1. A method for intrusion control, comprising: receiving at least one alert representative of an occurrence of a suspected attack; and determining whether to perform an active validation of the occurrence of an attack.
2. The method according to claim 1 comprising assessing a certainty level of the occurrence of the attack.
3. The method according to claim 2 wherein the determining is responsive to the certainty level.
4. The method according to claim 1 further comprising actively validating the occurrence of the attack in response to the determining.
5. The method according to claim I further comprising mitigating the attack.
6. The method according to claim 5 wherein the mitigating comprises providing at least one false representation of defense capabilities of a computerized system.
7. The method according to claim 5 wherein the mitigating comprises providing a false representation of a patched computerized system.
8. The method according to claim 5 wherein the mitigating is designed such as to reduce the possibility of alerting the attacker.
9. The method according to claim 1 further comprising buffering traffic from a suspected attacker while performing the active validation.
10. The method of claim 1 further comprising redirecting traffic from a user to a computerized system if the traffic is regarded as a legitimate traffic.
11. The method of claim 1 wherein the active validation comprises multiple validating stages that differ by their intrusiveness.
12. The method according to claim 1 wherein the active validation comprises multiple validating stages that differ by a level of quality of service provided to the user.
13. The method according to claim 1 further comprising determining whether a user that generated the traffic is an attacker.
14. The method according to claim 13 wherein the active validation is responsive to the determination of whether the user is an attacker.
15. The method according to claim 1 further comprising determining a response on a session basis.
16. The method according to claim 15 wherein determining the response is affected from a determination of whether a session was originated by an attacker.
17. The method according to claim 1 wherein the active validation uses one or more sessions opened by an attacker.
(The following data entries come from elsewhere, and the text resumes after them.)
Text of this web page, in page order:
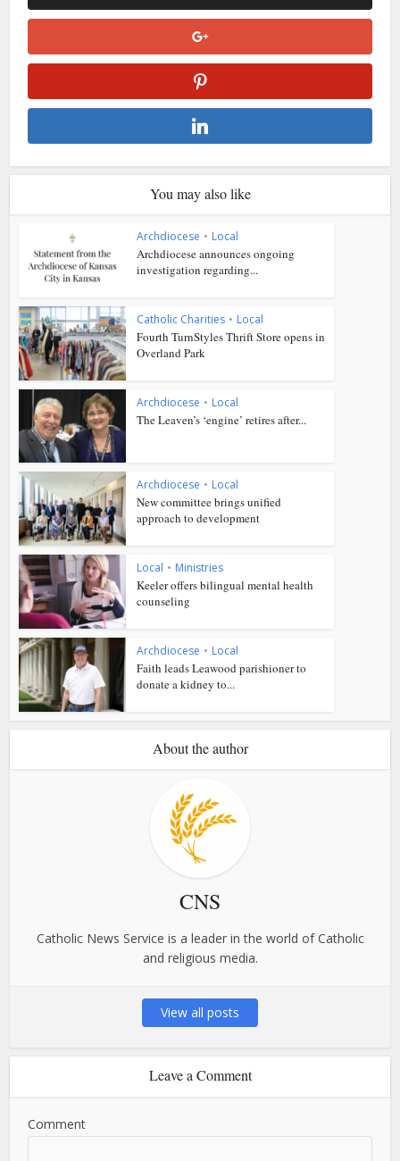
You may also like
Archdiocese • Local
Archdiocese announces ongoing
investigation regarding...
Catholic Charities • Local
Fourth TurnStyles Thrift Store opens in
Overland Park
Archdiocese • Local
The Leaven’s ‘engine’ retires after...
Archdiocese • Local
New committee brings unified
approach to development
Local • Ministries
Keeler offers bilingual mental health
counseling
Archdiocese • Local
Faith leads Leawood parishioner to
donate a kidney to...
About the author
CNS
Catholic News Service is a leader in the world of Catholic
and religious media.
View all posts
Leave a Comment
Comment
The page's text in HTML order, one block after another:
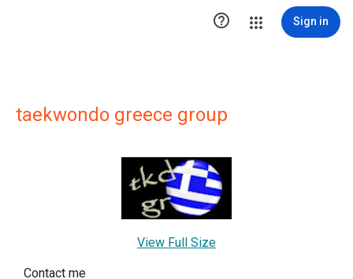
 Sign in
taekwondo greece group
View Full Size
Contact me
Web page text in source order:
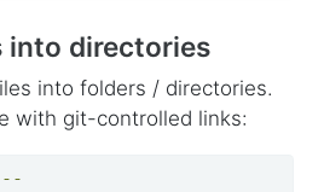
into directories
into folders / directories.
with git-controlled links:
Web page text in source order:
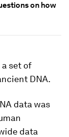
on how
set of
DNA.
data was
data
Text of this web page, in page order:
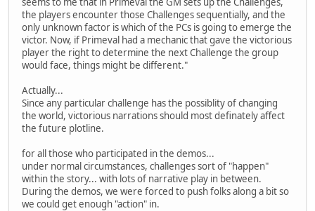
the players encounter those Challenges sequentially, and the
only unknown factor is which of the PCs is going to emerge the
victor. Now, if Primeval had a mechanic that gave the victorious
player the right to determine the next Challenge the group
would face, things might be different."
Actually...
Since any particular challenge has the possiblity of changing
the world, victorious narrations should most definately affect
the future plotline.
for all those who participated in the demos...
under normal circumstances, challenges sort of "happen"
within the story... with lots of narrative play in between.
During the demos, we were forced to push folks along a bit so
we could get enough "action" in.
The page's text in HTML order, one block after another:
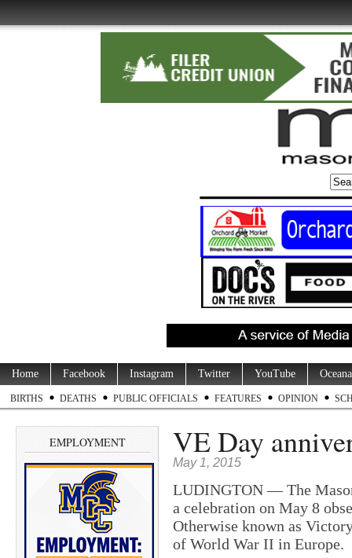
Home Facebook Instagram Twitter YouTube
BIRTHS DEATHS PUBLIC OFFICIALS FEATURES OPINION
EMPLOYMENT VE Day
May 1, 2015
LUDINGTON — The
a celebration on May 8
Otherwise known as
of World War II in Europe.
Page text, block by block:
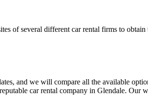
of several different car rental firms to
and we will compare all the available
car rental company in Glendale. Our
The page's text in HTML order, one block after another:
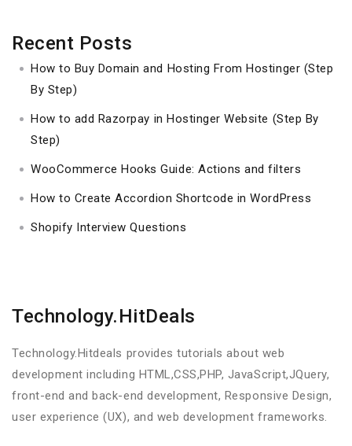
Recent Posts
How to Buy Domain and Hosting From Hostinger (Step
By Step)
How to add Razorpay in Hostinger Website (Step By
Step)
WooCommerce Hooks Guide: Actions and filters
How to Create Accordion Shortcode in WordPress
Shopify Interview Questions
Technology.HitDeals
Technology.Hitdeals provides tutorials about web
development including HTML,CSS,PHP, JavaScript,JQuery,
front-end and back-end development, Responsive Design,
user experience (UX), and web development frameworks.
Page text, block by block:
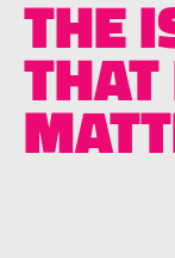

18. A method for intrusion control, comprising: determining an occurrence of an attack; and mitigating the attack by providing false information representative of a defense capability of a computerized system.
19. The method according to claim 18 further comprising dynamic masquerading.
20. The method according to claim 18 wherein the mitigating is designed such as to reduce the possibility of alerting the attacker.
21. The method according to claim 18 wherein the determining an occurrence of an attack comprises active validation.
22. A method for intrusion control, comprising: receiving traffic over a session opened between a user and a computerized system; and controlling the session while determining whether the traffic is a part of an attack.
23. The method according to claim 22 wherein the controlling comprises emulating a response of the computerized system.
24. The method according to claim 22 wherein the controlling comprises selectively proxying a portion of the traffic to the computerized system.
25. The method according to claim 22 wherein the controlling comprises providing non-valuable information to the user while determining whether the traffic is a part of an attack.
26. The method according to claim 22 further comprising reconnecting between the user and the computerized system if the traffic is not a part of an attack.
27. The method according to claim 22 wherein the controlling comprises tracking a status of traffic such as to facilitate reconnecting the session opened between the user and the computerized system once the determination ended.
28. The method according to claim 22 wherein the determining comprises determining whether to perform an active validation of the occurrence of an attack.
29. The method according to claim 22 further comprising mitigating an attack by providing false information representative of a defense capability of a computerized system.
30. An intrusion control system, comprising: an input interface that is adapted to receive at least one alert representative of an occurrence of a suspected attack; and a processor that is adapted to determine whether to perform an active validation of the occurrence of an attack.
31. The system according to claim 30 wherein the processor is adapted to assess a certainty level of the occurrence of the attack.
32. The system according to claim 31 wherein the determination is responsive to the certainty level.
33. The system according to claim 30 further adapted to actively validate the occurrence of the attack in response to the determining.
34. The system according to claim 1 further adapted to mitigate the attack.
35. The system according to claim 34 wherein the system is adapted to provide at least one false representation of defense capabilities of a computerized system.
36. The system according to claim 34 wherein system is adapted to provide a false representation of a patched computerized system.
37. The system according to claim 34 wherein the system mitigates the attack such as to reduce the possibility of alerting the attacker.
38. The system according to claim 1 further comprising a memory module adapted to buffer traffic from a suspected attacker while the system performs the active validation.
39. The system according to claim 30 further adapted to redirect traffic from a user to a computerized system if the traffic is regarded as a legitimate traffic.
40. The system according to claim 30 wherein the active validation comprises multiple validating stages that differ by their intrusiveness.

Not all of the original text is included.